Trump also said: "If you look at his wife, she was standing there. She had nothing to say. She probably, maybe she wasn't allowed to have anything to say."

Ghazala Khan spoke out against Trump in a July 31 Washington Post opinion piece, saying that she declined an offer to speak at the Democratic convention because talking about her son’s death is still difficult for her.

She also said Trump does not know what it means to make a sacrifice and that “when Donald Trump is talking about Islam, he is ignorant.”

Clinton on July 31 said Trump has a "total misunderstanding" of American values and has inflamed divisions in American society.

She said Trump's character is questionable because he repaid a family that made the "ultimate sacrifice" with "nothing but insults" and "degrading comments about Muslims."

John Weaver, a Republican strategist for Ohio Governor John Kasich said: "Trump’s slur against Captain Khan’s mother is, even for him, beyond the pale. He has no redeeming qualities."

Matt Mackowiak, another Republican strategist, said there was "only one response for Trump to the criticism: 'As an American, I deeply appreciate the patriotic sacrifice of the Khan family'."

Senate Majority Leader Mitch McConnell and House Speaker Paul Ryan -- both Republicans -- have praised the sacrifices of the Khan family and Muslim Americans in the U.S. armed forces.

They both also issued fresh statements rejecting Trump's proposal to impose religious tests for entry into the United States, saying the idea is against American values.

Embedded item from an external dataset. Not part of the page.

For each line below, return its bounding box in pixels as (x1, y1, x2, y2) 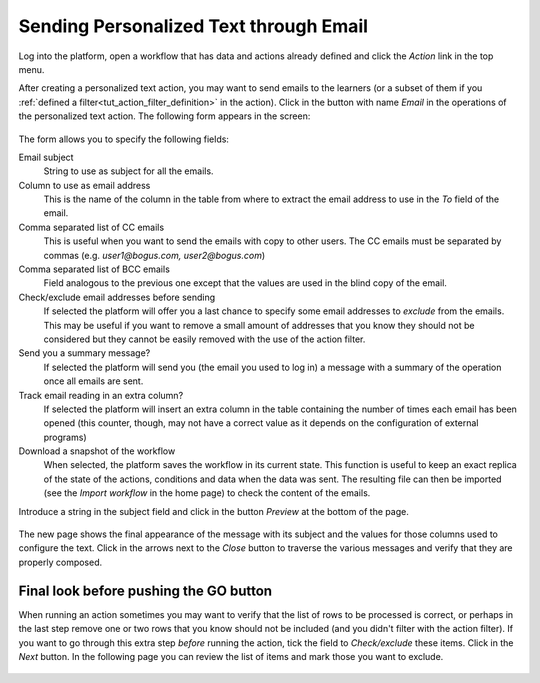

They also called for Americans to honor the Khan family.

But both McConnell and Ryan stopped short of criticizing Trump by name for his remarks.

The Senate's Democratic leader, Harry Reid, said in a statement on July 31 that the top Republicans in Congress should revoke their endorsements of Trump.

He said saying anything less would be "cowardice."

Reid says "this shouldn't be hard" and called Trump "a sexist and racist man who insults Gold Star parents, stokes fear of Muslims, and sows hatred of Latinos."

Reid also said Republican leaders have "a moral responsibility" to say that Trump shouldn't be president.